I always think it's hilarious when people question WW's testing methods.
Man, I wish I'd seen this thread sooner.
Yeah, I dismissed the guy's argument when he essentially missed the point and simply started regurgitating the things he learned in Physics 101. Chemical energy? What does that have to do with airframe energy retention? E-retention is all about drag, parasitic, and perhaps more importantly the induced drag from performing maneuvers. If during the process of trading potential for kinetic energy (and back again), an aircraft losses less energy, then it has better E-retention.

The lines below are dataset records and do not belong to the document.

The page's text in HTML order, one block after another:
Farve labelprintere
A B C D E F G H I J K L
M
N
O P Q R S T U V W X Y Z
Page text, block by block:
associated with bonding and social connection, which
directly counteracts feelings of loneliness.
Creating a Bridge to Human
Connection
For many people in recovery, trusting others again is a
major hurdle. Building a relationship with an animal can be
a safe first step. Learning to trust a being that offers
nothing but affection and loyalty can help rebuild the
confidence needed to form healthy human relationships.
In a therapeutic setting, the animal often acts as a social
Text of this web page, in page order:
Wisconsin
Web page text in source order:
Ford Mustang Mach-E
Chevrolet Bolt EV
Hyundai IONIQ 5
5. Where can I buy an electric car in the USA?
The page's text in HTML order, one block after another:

Perhaps the efficiency of the Ta-152's high-aspect ratio wings reduces induced drag even in level flight enough to account for the effect?
Perhaps the fuselage of the Ta-152 is somewhat more streamlined than the D9, or you tested the Ta-152 with a higher gross weight than the D9 was carrying?

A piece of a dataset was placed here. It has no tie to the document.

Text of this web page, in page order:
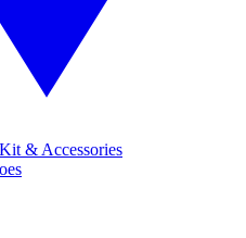
& Accessories

But these are only guesses.
I would expect the Ta-152's longer fuselage to have slightly less drag. I'm thinking you may be right about the Ta's higher aspect ratio wing. The lower induced drag certainly appears to outweigh the increased parasitic drag.
Of course this all assumes that HTC has modelled the Ta accurately.
Widewing,
Have you considered a follow-on test where you recorded velocity loss following a constant g climb? If one were to accelerate to 400 kts @ 5000ft, then measure the final velocity following a (power off) constant g climb (say 3g's) to a higher altitude (say 10,000ft), it might tell us something about E-loss due to induced drag at higher angles of attack (as well as due to elevator deflection). Just a thought.